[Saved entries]
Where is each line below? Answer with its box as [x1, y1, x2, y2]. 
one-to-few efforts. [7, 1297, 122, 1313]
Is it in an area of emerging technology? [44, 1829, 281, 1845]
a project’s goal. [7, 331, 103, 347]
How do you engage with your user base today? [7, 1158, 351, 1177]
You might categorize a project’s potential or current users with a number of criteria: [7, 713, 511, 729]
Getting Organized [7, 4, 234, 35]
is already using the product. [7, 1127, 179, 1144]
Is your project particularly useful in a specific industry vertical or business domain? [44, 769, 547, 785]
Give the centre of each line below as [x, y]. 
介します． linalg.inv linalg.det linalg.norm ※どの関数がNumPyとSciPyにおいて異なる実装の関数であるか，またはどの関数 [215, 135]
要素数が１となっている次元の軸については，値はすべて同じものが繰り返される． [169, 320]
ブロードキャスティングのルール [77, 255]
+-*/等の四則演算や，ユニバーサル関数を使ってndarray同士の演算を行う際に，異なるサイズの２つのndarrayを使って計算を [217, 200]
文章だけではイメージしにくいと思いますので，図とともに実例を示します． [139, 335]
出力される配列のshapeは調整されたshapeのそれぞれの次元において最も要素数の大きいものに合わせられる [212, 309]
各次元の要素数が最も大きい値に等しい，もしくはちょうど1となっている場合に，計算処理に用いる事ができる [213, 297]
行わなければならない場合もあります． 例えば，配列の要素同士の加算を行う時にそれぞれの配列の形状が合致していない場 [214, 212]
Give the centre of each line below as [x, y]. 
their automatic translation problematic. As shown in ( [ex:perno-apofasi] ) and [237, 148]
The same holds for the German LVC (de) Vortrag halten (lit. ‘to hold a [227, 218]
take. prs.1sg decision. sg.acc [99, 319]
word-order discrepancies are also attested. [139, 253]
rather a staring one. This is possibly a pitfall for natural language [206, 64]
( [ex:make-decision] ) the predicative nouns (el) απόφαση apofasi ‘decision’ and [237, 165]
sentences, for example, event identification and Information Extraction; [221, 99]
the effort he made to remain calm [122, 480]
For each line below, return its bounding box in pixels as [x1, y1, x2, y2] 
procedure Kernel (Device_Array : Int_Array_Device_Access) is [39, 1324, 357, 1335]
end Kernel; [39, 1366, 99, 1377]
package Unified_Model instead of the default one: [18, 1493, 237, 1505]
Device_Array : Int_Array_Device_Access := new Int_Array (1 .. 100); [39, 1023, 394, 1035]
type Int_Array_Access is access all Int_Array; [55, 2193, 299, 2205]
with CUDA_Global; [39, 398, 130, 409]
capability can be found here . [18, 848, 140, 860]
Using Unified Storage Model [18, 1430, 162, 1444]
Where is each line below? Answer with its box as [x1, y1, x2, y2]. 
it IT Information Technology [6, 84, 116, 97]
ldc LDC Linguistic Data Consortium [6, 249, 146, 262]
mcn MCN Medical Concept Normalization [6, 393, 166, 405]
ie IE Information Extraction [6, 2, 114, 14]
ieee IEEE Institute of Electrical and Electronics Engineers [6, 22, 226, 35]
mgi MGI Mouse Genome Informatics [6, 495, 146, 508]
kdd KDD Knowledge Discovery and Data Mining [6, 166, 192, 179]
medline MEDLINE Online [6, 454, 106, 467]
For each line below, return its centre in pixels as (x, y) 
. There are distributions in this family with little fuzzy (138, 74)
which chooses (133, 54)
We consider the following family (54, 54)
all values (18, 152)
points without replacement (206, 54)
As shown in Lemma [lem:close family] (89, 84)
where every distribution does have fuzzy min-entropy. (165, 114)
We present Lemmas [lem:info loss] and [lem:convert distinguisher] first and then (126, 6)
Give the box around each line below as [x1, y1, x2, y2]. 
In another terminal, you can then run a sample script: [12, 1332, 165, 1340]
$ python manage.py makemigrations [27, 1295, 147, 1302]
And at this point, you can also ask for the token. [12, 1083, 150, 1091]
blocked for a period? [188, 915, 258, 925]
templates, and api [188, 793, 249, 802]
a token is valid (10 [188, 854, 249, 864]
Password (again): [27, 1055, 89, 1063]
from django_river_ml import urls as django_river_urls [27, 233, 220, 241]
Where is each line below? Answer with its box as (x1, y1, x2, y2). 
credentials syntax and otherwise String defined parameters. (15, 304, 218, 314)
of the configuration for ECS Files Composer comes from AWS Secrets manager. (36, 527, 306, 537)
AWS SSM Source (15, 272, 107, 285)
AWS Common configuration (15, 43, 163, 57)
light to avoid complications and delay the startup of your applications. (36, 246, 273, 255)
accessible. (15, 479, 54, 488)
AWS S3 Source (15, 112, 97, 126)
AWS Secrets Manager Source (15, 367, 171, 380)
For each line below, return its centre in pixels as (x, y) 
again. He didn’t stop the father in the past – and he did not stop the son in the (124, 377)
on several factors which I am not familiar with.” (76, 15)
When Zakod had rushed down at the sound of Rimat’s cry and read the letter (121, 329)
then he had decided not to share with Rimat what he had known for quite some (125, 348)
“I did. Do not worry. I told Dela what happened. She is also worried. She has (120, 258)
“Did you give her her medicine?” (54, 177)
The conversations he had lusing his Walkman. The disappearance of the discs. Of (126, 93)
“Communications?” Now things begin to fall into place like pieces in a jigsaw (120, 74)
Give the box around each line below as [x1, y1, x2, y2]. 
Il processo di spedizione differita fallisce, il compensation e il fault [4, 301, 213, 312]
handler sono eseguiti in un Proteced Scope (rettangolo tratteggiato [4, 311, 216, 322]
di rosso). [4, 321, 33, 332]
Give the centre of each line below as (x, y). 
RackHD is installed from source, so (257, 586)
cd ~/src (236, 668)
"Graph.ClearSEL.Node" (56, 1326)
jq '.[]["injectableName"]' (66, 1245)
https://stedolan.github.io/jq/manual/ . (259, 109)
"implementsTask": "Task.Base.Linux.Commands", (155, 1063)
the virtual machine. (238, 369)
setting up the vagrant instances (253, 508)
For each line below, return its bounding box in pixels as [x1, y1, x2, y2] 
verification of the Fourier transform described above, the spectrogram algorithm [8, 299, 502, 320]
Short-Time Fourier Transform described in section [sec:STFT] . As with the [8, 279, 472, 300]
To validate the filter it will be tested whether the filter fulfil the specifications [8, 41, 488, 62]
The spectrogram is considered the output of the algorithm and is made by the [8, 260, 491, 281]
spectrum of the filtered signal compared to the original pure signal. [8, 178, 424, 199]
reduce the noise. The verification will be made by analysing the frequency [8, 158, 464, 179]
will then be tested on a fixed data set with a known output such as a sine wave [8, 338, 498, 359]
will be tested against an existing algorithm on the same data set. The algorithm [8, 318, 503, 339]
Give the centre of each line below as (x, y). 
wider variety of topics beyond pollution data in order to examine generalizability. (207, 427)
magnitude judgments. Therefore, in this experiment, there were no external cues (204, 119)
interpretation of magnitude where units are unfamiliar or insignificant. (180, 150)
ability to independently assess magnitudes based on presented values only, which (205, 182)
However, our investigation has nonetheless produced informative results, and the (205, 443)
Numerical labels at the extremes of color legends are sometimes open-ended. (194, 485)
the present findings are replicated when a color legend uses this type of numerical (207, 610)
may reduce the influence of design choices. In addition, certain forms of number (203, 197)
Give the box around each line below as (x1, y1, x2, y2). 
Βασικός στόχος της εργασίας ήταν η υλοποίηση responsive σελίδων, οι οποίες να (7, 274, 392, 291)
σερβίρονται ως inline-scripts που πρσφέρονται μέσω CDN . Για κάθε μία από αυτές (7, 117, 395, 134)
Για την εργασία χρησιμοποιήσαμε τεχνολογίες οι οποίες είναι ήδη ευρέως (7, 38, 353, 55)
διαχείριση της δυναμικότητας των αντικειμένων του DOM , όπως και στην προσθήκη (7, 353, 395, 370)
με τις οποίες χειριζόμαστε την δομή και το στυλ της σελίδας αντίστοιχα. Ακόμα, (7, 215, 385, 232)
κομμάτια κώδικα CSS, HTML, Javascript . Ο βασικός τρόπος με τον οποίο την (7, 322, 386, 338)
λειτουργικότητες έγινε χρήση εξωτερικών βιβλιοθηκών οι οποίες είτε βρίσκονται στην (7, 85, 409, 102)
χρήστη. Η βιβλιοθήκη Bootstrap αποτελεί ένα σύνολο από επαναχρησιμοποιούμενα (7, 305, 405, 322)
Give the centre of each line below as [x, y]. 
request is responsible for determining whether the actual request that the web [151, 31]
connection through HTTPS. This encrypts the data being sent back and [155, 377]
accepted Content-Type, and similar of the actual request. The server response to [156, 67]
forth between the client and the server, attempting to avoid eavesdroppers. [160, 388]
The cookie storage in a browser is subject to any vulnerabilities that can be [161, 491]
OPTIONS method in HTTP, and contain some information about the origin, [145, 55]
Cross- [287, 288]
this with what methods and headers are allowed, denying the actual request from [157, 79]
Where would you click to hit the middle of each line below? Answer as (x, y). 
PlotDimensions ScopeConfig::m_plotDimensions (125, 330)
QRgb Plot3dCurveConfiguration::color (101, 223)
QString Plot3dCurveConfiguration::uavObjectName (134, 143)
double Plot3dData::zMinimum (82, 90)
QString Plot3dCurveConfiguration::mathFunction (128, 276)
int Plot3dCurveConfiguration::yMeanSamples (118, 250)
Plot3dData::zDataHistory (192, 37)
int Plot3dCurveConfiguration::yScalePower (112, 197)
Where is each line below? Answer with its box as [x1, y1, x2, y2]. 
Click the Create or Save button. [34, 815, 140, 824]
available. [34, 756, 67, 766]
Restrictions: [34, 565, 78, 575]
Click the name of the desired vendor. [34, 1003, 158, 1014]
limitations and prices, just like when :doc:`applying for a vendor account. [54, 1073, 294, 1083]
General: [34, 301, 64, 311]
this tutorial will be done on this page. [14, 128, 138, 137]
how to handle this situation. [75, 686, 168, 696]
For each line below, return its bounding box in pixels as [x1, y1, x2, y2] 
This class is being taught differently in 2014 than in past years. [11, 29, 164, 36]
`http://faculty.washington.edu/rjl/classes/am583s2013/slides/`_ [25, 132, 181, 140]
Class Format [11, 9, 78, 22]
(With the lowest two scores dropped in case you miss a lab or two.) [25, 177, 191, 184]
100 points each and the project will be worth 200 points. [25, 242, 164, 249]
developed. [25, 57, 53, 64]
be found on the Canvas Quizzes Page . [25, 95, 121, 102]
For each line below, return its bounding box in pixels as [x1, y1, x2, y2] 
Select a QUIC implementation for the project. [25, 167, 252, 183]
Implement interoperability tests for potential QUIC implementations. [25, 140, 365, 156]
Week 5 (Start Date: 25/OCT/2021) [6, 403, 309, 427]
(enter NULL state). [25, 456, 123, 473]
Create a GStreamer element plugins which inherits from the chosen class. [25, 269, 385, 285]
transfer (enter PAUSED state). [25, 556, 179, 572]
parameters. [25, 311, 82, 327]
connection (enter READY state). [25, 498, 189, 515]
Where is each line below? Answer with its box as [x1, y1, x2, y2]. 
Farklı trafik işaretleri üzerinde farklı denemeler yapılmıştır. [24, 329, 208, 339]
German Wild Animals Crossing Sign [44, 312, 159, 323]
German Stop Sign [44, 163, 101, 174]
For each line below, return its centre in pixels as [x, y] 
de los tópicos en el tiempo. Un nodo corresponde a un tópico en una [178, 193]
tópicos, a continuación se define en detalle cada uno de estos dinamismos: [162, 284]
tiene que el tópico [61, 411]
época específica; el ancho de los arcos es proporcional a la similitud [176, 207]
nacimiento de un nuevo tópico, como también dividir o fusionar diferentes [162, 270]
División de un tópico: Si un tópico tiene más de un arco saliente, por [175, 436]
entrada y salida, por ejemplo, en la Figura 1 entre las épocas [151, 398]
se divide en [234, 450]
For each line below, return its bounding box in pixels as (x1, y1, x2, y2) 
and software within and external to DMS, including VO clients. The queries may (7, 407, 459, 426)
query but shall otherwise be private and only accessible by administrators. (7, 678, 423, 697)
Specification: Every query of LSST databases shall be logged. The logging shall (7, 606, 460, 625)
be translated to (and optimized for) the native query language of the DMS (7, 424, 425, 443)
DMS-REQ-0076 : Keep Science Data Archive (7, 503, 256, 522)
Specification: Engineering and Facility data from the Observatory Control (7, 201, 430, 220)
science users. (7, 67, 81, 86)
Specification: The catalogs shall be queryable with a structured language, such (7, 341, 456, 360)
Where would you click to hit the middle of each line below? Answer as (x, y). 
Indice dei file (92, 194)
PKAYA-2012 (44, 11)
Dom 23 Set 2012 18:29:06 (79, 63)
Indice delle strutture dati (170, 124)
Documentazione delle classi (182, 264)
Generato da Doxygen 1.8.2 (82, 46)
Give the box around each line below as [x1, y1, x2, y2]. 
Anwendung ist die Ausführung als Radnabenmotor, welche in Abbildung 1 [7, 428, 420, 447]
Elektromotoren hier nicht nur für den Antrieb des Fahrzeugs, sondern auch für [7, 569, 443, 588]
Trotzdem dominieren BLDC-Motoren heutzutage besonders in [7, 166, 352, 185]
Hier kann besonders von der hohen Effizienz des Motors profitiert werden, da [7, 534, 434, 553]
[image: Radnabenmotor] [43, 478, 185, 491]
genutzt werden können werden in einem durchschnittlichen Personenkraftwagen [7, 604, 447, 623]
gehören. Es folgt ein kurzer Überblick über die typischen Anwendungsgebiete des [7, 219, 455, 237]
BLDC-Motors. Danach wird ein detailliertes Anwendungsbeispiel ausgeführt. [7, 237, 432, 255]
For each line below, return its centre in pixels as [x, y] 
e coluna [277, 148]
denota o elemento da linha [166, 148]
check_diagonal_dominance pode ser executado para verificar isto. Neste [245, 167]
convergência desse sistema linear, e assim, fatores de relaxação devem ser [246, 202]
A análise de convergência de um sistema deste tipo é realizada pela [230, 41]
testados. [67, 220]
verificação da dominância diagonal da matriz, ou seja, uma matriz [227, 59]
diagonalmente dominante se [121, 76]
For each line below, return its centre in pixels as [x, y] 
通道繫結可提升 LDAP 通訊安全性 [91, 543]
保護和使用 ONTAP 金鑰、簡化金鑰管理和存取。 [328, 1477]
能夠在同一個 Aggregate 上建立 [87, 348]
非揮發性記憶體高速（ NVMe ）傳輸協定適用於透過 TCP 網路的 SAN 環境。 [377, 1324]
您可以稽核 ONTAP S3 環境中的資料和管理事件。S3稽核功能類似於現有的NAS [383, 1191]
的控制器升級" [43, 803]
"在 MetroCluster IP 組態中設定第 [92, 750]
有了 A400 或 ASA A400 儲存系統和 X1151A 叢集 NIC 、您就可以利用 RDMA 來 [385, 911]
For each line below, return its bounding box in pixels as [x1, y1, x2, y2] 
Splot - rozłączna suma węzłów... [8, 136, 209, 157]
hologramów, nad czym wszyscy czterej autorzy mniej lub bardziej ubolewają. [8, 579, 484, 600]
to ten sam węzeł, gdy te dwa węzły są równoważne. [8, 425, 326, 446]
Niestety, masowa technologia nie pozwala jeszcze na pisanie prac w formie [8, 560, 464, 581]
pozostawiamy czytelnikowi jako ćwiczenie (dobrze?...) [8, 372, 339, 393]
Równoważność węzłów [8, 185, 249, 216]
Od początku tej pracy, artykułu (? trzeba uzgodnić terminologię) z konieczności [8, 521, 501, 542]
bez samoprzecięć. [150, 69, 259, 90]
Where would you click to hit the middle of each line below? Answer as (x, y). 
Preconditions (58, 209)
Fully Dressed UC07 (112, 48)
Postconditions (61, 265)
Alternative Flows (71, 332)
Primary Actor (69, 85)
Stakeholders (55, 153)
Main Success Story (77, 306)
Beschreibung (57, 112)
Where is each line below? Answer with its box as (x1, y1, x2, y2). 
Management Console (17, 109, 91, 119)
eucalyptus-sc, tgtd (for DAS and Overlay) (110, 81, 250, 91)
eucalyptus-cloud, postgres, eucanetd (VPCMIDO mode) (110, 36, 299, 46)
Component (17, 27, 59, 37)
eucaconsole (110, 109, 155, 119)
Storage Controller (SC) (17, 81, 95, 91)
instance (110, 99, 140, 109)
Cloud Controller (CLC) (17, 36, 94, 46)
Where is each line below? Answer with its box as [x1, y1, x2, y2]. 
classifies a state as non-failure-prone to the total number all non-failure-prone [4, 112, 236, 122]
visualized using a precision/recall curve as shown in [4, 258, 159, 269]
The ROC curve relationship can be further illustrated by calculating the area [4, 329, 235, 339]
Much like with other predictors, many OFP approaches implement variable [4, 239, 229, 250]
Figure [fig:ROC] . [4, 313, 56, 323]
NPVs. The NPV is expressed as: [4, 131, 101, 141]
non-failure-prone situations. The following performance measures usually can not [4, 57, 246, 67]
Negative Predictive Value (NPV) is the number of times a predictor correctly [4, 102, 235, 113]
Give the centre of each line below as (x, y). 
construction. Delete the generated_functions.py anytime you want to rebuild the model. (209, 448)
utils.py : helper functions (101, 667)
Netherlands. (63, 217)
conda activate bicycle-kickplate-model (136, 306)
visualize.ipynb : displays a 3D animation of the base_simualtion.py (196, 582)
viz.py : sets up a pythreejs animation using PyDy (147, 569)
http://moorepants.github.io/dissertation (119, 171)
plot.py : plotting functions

**What you have to do**
Please reply with an exact copy of the lines above, starting at the first and ending at the line that holds "( [ex:make-decision] )".

**Result of this task**
Where is each line below? Answer with its box as [x1, y1, x2, y2]. 
one-to-few efforts. [7, 1297, 122, 1313]
Is it in an area of emerging technology? [44, 1829, 281, 1845]
a project’s goal. [7, 331, 103, 347]
How do you engage with your user base today? [7, 1158, 351, 1177]
You might categorize a project’s potential or current users with a number of criteria: [7, 713, 511, 729]
Getting Organized [7, 4, 234, 35]
is already using the product. [7, 1127, 179, 1144]
Is your project particularly useful in a specific industry vertical or business domain? [44, 769, 547, 785]
Give the centre of each line below as [x, y]. 
介します． linalg.inv linalg.det linalg.norm ※どの関数がNumPyとSciPyにおいて異なる実装の関数であるか，またはどの関数 [215, 135]
要素数が１となっている次元の軸については，値はすべて同じものが繰り返される． [169, 320]
ブロードキャスティングのルール [77, 255]
+-*/等の四則演算や，ユニバーサル関数を使ってndarray同士の演算を行う際に，異なるサイズの２つのndarrayを使って計算を [217, 200]
文章だけではイメージしにくいと思いますので，図とともに実例を示します． [139, 335]
出力される配列のshapeは調整されたshapeのそれぞれの次元において最も要素数の大きいものに合わせられる [212, 309]
各次元の要素数が最も大きい値に等しい，もしくはちょうど1となっている場合に，計算処理に用いる事ができる [213, 297]
行わなければならない場合もあります． 例えば，配列の要素同士の加算を行う時にそれぞれの配列の形状が合致していない場 [214, 212]
Give the centre of each line below as [x, y]. 
their automatic translation problematic. As shown in ( [ex:perno-apofasi] ) and [237, 148]
The same holds for the German LVC (de) Vortrag halten (lit. ‘to hold a [227, 218]
take. prs.1sg decision. sg.acc [99, 319]
word-order discrepancies are also attested. [139, 253]
rather a staring one. This is possibly a pitfall for natural language [206, 64]
( [ex:make-decision] ) the predicative nouns (el) απόφαση apofasi ‘decision’ and [237, 165]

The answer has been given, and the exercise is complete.